The abuses “took place in hotels and in rented houses” by these perpetrators, and the victims “are mostly people in a very precarious economic and social situation,” said one of the members of the commission, Malick Coulibaly, former Minister of Justice. from Mali.

In many cases the victims “did not get the jobs they had been promised in exchange for sexual relations”, while others reported having suffered repeated harassment to keep their jobs or having been fired for refusing to have sex.

Some of these sexual abuses, according to the report, were carried out without contraceptive methods, by imposition of the aggressor, and could end in unwanted pregnancies, premature births and abortions, according to these preliminary investigations.

After knowing the preliminary results of the investigation, the director general of the WHO, Tedros Adhanom Ghebreyesus, has apologized to the victims, has been declared responsible of the “failures in the system” that this case has shown and has promised reforms in the organization to prevent these events from being repeated in the future.

The report denounces that the WHO made mistakes when recruiting personnel for the response to the Ebola outbreak, declared between August 2018 and June 2020. It was the second worst in the history of this disease and infected 3,400 people, of which 2,300 died.

“There were clear structural failures and insufficient preparation to respond to incidents of sexual abuse, as well as individual neglect,” Coulibaly said.

In this regard, Tedros has assured that actions will be taken to improve the inspection of candidates for positions of responsibility in the WHO, in order to “regain the trust of the people we serve.”

The head of the WHO has said that the data of these suspects of sexual abuse will be presented to the authorities of the DR Congo and some countries of origin of the accused in order to continue criminal investigations.

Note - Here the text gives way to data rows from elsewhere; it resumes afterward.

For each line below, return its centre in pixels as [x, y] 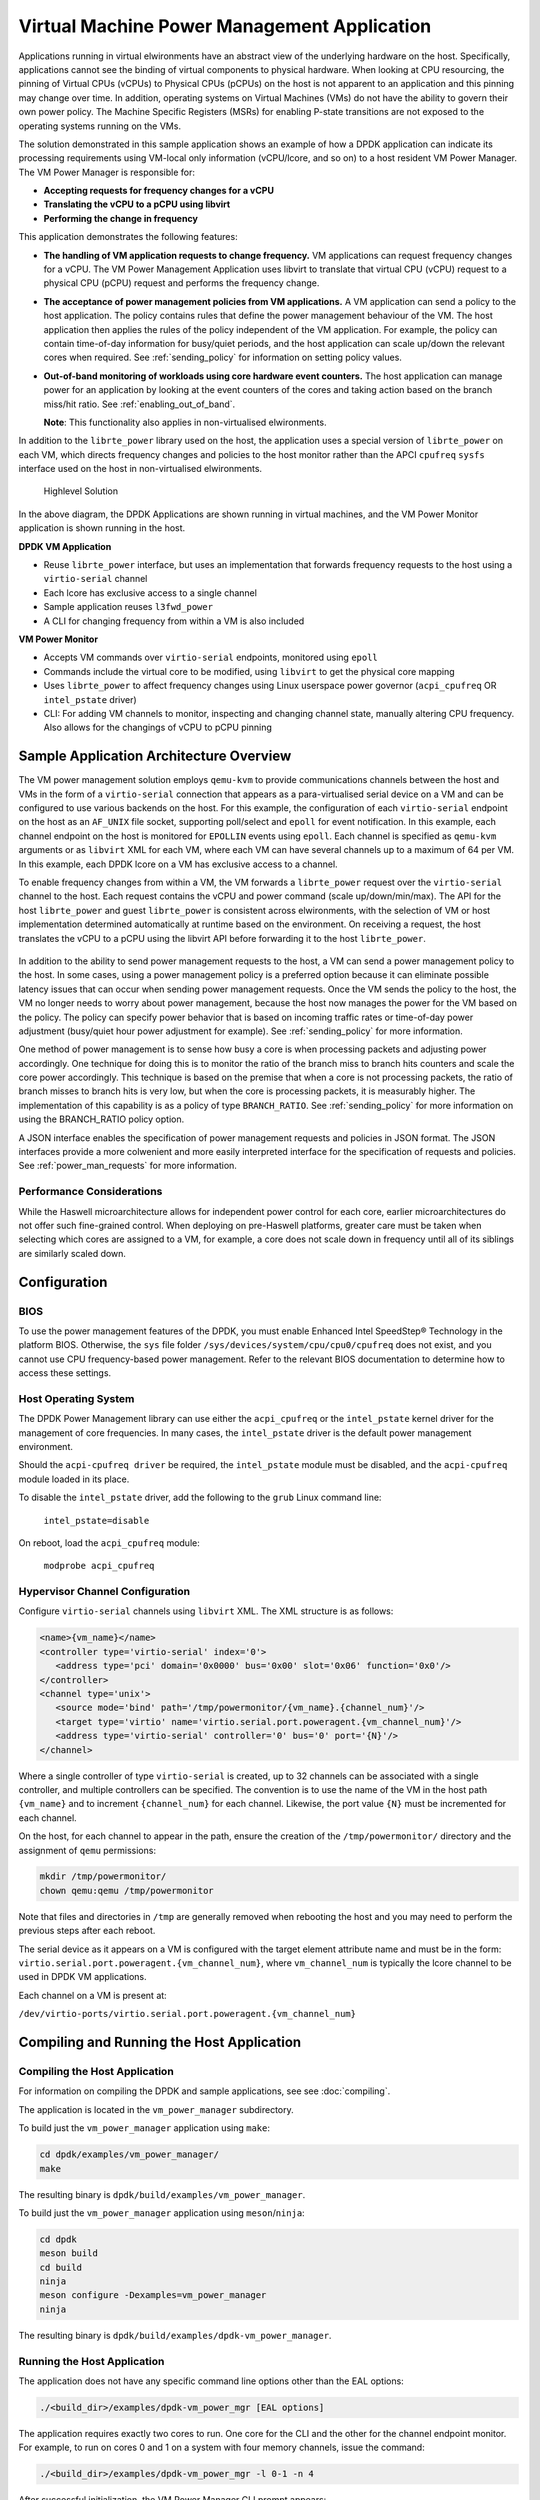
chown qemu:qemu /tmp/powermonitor [126, 1890]
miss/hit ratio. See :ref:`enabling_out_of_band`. [139, 404]
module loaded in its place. [74, 1479]
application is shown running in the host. [102, 528]
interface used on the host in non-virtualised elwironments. [140, 469]
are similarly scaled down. [72, 1253]
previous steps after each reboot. [87, 1931]
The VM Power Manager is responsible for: [106, 172]

At an administrative level, four of the suspects have been fired, and “measures will be taken” to prohibit the 21 alleged aggressors from returning to work at the WHO and other agencies linked to the United Nations.

Possible disciplinary action has also been anticipated for personnel who did not report these incidents, or who may have made mistakes in recruiting employees for the Ebola response.

“We apologize to the women and girls for what they have suffered at the hands of workers who were sent to their communities to help in the difficult situation generated by an epidemic,” said WHO Regional Director for Africa, Tshidi Moeti.

The investigative commission was created in October 2020, a few days after “The New Humanitarian” and the Thompson Reuters Foundation they will publish a report about possible abuses against unqualified personnel (community workers, cooks, cleaners, etc.).

The complaints also targeted workers from the Congolese Ministry of Health and non-governmental organizations that also collaborated in the fight against the Ebola outbreak.

The events, and the outbreak itself, occurred in the northeastern provinces of North Kivu, South Kivu and Ituri, an area mired in a forgotten conflict for more than two decades involving militias from neighboring Rwanda.

Humanitarian organizations have denounced that the systematic rape of women is one of the most common crimes committed by the militias in this conflict.